**Provided entries:**

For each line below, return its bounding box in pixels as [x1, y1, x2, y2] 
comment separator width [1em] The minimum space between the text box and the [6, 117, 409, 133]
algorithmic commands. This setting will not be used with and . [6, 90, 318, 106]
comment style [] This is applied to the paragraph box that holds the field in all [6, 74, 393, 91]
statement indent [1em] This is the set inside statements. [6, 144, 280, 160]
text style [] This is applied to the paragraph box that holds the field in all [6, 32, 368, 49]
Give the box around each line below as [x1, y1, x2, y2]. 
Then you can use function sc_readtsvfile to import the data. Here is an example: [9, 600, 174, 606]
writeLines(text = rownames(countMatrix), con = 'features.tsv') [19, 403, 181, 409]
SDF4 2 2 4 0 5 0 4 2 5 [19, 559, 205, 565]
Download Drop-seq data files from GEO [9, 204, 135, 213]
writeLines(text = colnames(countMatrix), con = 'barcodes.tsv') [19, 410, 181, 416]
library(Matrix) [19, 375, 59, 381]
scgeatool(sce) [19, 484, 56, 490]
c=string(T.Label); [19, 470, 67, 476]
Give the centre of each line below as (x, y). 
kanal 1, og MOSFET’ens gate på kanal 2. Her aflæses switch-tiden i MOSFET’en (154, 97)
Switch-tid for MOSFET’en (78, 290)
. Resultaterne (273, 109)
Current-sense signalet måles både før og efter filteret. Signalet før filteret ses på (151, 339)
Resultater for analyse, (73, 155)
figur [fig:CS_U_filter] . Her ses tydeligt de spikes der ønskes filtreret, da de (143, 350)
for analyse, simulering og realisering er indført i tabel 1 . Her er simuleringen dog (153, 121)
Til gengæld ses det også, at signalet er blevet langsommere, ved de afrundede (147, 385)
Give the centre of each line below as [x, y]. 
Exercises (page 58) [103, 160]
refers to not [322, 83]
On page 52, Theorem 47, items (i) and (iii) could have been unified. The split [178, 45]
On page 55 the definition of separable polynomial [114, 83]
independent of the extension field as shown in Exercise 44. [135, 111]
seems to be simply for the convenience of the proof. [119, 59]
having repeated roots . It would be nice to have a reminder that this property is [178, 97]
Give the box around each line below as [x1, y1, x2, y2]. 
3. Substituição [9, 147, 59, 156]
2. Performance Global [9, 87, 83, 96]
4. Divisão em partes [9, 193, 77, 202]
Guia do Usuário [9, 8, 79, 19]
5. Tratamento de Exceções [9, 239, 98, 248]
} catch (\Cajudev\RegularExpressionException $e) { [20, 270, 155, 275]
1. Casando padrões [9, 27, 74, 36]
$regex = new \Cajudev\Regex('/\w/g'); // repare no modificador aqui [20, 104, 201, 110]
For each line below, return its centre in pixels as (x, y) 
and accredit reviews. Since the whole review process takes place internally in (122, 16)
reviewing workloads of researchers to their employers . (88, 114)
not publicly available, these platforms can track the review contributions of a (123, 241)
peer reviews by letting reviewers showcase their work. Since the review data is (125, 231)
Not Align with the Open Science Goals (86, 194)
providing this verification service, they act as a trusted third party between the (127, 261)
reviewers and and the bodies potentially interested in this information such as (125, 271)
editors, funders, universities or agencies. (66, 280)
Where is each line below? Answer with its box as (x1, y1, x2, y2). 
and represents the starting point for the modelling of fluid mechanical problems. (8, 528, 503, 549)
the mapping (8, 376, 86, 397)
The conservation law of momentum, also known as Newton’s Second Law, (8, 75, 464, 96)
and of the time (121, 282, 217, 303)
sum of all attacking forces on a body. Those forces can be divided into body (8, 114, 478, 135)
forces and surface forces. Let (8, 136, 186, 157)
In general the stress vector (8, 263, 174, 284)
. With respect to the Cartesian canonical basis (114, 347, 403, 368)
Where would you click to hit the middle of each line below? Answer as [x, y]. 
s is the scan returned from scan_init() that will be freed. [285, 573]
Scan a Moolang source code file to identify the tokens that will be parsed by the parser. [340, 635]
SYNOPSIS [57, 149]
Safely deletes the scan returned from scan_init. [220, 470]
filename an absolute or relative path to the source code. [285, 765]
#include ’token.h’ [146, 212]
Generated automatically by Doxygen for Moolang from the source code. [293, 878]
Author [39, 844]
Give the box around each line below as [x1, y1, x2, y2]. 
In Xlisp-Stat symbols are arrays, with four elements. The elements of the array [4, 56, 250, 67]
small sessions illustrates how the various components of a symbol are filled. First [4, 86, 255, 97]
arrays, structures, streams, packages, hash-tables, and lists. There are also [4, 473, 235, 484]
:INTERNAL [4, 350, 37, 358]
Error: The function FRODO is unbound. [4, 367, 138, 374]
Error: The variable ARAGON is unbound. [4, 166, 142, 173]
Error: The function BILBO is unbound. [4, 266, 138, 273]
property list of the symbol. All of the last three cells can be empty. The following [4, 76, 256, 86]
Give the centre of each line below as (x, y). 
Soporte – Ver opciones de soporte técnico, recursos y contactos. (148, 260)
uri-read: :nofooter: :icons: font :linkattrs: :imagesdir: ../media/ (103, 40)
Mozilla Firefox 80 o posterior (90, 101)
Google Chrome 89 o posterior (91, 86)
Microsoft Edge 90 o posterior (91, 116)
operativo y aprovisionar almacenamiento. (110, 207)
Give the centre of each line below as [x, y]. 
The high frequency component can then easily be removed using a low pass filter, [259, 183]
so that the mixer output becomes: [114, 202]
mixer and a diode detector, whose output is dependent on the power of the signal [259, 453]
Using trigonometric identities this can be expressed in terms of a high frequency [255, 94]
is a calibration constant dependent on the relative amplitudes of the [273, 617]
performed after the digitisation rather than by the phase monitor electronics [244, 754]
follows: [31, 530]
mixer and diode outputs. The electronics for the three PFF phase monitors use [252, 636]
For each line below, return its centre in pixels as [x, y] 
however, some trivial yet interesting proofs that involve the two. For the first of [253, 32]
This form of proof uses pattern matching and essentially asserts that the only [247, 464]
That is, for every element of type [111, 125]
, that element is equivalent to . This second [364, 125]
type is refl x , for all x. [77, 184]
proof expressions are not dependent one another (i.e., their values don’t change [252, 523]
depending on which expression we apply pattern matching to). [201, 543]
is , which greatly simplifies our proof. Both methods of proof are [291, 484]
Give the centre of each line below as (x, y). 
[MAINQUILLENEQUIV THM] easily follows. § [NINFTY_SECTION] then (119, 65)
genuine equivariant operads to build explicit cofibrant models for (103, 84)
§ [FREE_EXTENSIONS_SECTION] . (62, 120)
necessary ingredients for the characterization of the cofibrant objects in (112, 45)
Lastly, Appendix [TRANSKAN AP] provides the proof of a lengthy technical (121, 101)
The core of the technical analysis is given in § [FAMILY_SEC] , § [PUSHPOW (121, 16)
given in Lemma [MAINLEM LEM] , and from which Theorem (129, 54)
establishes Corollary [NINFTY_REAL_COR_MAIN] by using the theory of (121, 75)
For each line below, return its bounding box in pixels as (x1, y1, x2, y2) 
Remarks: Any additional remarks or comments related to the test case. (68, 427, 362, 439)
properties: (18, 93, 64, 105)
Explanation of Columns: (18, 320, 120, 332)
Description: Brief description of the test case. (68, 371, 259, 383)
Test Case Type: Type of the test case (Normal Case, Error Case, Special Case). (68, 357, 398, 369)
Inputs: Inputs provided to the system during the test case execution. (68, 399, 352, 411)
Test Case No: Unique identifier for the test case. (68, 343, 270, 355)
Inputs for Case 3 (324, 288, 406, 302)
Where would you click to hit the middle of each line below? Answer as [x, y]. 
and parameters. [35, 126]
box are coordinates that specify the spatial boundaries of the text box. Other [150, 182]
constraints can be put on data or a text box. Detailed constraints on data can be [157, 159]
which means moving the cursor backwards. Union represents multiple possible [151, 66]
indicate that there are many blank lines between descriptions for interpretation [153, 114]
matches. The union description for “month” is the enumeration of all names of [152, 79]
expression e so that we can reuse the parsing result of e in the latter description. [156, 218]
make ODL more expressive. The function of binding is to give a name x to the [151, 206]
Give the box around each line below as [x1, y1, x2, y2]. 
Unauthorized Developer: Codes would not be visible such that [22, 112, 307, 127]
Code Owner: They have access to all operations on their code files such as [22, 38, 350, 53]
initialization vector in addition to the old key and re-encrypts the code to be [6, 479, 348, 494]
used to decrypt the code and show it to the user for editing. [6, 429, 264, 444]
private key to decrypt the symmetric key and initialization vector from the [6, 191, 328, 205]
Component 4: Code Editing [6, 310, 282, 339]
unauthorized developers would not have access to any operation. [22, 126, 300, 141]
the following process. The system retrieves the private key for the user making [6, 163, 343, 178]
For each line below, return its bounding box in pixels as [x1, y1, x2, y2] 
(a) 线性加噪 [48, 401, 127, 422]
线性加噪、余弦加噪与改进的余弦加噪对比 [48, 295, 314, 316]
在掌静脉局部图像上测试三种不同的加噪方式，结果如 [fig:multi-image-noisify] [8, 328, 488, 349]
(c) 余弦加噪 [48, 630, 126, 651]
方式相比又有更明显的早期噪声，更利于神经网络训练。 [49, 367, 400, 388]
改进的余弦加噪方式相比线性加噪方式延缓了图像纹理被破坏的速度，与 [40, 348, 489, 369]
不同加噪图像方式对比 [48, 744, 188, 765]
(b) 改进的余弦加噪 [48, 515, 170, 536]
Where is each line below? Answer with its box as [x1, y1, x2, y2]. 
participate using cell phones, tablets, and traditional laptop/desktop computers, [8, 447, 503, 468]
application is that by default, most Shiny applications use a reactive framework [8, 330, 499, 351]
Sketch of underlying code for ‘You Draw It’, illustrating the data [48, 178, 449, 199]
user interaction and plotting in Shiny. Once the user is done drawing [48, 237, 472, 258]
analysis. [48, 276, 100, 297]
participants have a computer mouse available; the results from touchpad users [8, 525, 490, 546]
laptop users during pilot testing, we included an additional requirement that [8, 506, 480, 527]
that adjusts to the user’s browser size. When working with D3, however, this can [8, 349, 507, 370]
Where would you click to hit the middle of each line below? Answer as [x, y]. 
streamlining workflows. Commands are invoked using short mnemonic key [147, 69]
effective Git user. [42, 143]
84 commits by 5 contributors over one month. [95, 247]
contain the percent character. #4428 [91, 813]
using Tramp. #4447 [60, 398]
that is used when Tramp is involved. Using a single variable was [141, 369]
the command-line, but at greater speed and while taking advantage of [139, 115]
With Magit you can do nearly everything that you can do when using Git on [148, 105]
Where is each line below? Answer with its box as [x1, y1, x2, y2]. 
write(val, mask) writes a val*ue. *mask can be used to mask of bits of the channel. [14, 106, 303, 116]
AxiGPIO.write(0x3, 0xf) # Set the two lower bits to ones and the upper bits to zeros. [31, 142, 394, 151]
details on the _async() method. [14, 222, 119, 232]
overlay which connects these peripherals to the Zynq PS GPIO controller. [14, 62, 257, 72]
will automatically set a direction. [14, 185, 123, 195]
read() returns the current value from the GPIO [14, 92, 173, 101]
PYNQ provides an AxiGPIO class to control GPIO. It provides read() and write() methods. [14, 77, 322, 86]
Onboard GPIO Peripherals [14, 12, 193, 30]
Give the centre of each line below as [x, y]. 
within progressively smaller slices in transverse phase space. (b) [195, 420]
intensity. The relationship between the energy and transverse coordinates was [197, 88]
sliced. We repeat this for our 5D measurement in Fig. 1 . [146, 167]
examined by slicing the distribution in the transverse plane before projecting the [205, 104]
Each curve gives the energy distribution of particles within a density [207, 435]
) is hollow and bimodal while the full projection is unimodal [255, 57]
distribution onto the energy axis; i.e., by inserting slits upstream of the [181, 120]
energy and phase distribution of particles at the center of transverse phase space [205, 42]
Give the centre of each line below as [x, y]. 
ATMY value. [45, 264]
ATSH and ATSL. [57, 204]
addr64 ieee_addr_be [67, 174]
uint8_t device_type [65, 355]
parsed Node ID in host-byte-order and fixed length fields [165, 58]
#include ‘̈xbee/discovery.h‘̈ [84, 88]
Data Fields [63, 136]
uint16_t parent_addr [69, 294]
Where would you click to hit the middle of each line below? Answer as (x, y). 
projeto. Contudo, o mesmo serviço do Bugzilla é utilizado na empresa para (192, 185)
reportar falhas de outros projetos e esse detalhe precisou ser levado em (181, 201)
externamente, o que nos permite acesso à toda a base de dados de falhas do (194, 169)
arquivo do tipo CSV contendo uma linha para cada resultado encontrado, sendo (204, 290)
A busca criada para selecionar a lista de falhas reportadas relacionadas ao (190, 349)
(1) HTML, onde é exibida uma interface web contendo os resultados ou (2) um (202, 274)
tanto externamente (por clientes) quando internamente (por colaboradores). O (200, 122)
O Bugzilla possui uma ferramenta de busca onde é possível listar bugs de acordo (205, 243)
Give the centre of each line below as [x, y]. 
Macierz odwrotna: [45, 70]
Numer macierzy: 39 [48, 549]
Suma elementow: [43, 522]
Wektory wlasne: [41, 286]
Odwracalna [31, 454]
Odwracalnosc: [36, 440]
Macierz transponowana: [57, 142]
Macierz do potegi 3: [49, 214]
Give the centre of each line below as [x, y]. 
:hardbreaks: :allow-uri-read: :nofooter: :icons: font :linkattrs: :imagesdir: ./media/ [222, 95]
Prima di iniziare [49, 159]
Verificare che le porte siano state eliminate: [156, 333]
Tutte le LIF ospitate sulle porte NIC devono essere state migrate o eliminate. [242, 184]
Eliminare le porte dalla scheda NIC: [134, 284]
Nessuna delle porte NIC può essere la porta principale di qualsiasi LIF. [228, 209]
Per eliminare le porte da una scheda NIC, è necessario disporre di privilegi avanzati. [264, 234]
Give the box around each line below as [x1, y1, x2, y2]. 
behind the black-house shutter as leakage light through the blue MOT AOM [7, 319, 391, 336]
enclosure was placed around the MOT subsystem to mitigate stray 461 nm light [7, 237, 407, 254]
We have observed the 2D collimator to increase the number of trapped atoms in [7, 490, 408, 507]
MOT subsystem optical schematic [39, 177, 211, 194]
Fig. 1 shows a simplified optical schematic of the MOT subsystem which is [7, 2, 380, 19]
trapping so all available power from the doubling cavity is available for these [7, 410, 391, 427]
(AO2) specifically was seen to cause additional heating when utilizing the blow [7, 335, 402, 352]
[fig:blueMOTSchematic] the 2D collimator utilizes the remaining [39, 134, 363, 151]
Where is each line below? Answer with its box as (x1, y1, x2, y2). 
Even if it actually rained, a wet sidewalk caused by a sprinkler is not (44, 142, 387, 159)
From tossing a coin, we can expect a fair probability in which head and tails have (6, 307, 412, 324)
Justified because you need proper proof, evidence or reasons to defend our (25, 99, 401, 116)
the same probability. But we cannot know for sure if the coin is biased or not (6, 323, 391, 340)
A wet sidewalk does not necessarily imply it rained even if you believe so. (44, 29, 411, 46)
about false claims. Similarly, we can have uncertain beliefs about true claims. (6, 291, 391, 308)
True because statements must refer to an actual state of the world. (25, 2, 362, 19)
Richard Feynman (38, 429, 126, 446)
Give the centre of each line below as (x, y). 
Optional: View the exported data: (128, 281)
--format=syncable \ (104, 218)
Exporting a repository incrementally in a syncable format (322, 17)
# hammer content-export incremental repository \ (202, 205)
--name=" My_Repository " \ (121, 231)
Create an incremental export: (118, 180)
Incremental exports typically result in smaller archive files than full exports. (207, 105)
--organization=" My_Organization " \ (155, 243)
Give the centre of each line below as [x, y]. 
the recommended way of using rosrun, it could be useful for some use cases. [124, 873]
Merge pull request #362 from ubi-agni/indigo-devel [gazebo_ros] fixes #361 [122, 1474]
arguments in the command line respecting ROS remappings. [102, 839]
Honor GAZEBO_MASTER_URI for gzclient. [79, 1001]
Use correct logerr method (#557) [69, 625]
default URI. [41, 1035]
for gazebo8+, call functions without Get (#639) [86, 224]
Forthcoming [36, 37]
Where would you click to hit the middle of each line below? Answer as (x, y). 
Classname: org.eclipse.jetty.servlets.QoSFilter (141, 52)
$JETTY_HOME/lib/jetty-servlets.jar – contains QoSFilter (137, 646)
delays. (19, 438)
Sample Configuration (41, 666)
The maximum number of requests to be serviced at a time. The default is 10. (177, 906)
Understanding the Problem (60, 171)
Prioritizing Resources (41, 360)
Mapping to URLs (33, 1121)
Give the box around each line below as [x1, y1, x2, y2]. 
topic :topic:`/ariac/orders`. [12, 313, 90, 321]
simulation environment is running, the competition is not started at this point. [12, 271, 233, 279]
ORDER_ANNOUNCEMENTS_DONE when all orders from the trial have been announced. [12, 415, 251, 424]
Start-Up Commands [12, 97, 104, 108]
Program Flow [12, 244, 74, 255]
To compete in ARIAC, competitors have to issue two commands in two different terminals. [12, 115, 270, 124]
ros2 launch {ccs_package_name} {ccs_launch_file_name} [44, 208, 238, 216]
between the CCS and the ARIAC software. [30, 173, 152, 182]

**Exercise prompt:**
Give back the records above exactly, limited to the lines between the one holding "Justified because you" and the one holding "Create an incremental export: (118, 180)", inclusive.

**Solution to this exercise:**
Justified because you need proper proof, evidence or reasons to defend our (25, 99, 401, 116)
the same probability. But we cannot know for sure if the coin is biased or not (6, 323, 391, 340)
A wet sidewalk does not necessarily imply it rained even if you believe so. (44, 29, 411, 46)
about false claims. Similarly, we can have uncertain beliefs about true claims. (6, 291, 391, 308)
True because statements must refer to an actual state of the world. (25, 2, 362, 19)
Richard Feynman (38, 429, 126, 446)
Give the centre of each line below as (x, y). 
Optional: View the exported data: (128, 281)
--format=syncable \ (104, 218)
Exporting a repository incrementally in a syncable format (322, 17)
# hammer content-export incremental repository \ (202, 205)
--name=" My_Repository " \ (121, 231)
Create an incremental export: (118, 180)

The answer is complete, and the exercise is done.